Are Banks Really Aiming for a 10% Cost Reduction by 2030 with AI Integration as a Top Priority?

Synopsis
Key Takeaways
- 53% of banks target a minimum 10% cost reduction by 2030.
- 29% aim for reductions exceeding 20% percent.
- Integration of AI is a top priority for operational efficiency.
- Only 24% have met their cost reduction goals so far.
- Partnerships with startups are seen as key to driving innovation.
New Delhi, Sep 1 (NationPress) A recent global report has revealed that 53% of banks are targeting a minimum 10% reduction in costs by the year 2030. Among these, 29% of banks are striving for reductions surpassing 20% percent. Yet, only 24% of them have successfully achieved their cost reduction goals thus far.
A survey conducted with 228 banks indicated that the integration of AI into operations, tackling cyber fraud, and enhancing data analytics capabilities are the top three priorities, according to the report by KPMG International.
The findings reveal that a mere 18% of participants report significant success in their transformation initiatives, while 40% feel well-prepared to spearhead changes.
KPMG analysts noted that many banks could likely realize a 10% cost reduction through straightforward 'cost-out' targets or by employing AI for specific processes.

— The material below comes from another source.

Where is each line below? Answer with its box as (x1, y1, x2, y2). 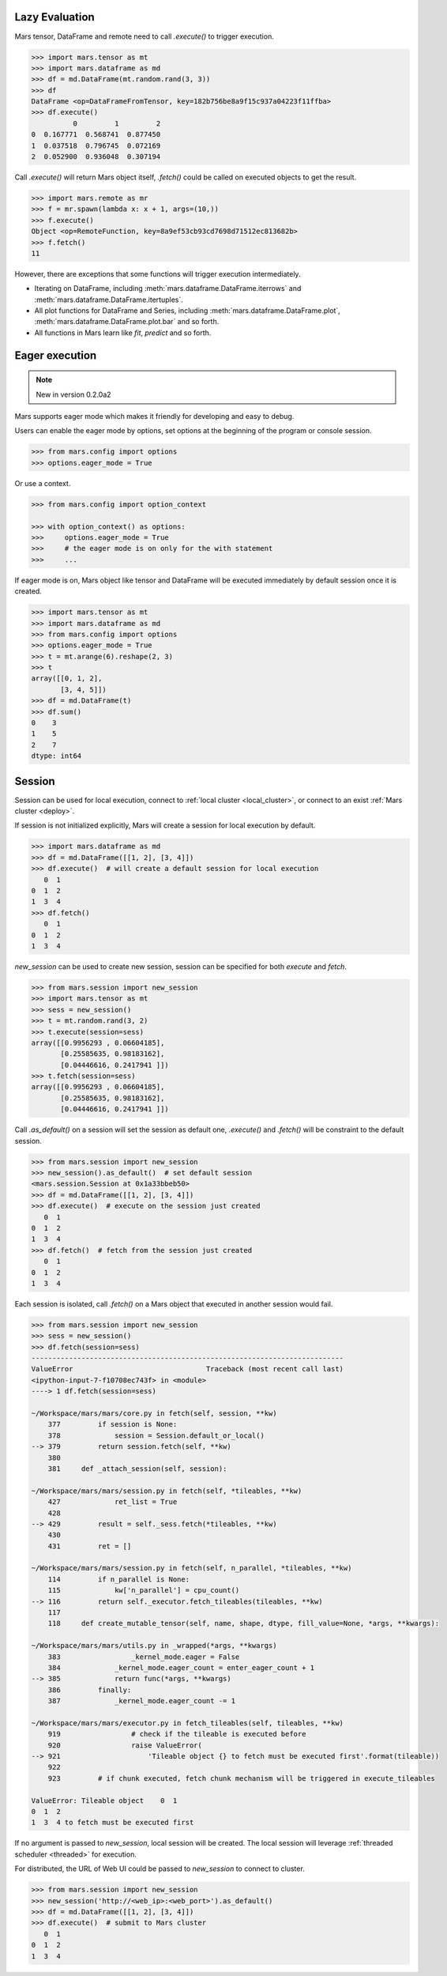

“Achieving a 20% or 30% reduction will necessitate substantial operational transformation to enhance efficiency, effectiveness, and productivity. This cannot be accomplished solely through workforce reductions,” the report emphasized.
AI and automation are extensively utilized, with 52% of banks employing it for fraud detection and document processing, while 50% use it for customer interactions through chatbots. Furthermore, 82% of banking executives intend to establish partnerships with startups to foster innovation.
Nearly half of all banks predict they can increase their earnings by more than 2.5%% in the next three years, with one in five anticipating growth exceeding 5%%.
“The rapid evolution of technology, regulatory frameworks, and customer expectations requires a decisive and strategic approach. This report outlines a transformative agenda—one that centers on trust, innovation, and agility as the cornerstone of banking's future,” stated Hemant Jhajhria, Head of Consulting at KPMG India.
To combat tighter profit margins and growing regulatory requirements, banks are increasingly leveraging digital technologies, automation, and AI to enhance operational efficiency, cut costs, and improve service delivery, according to the report.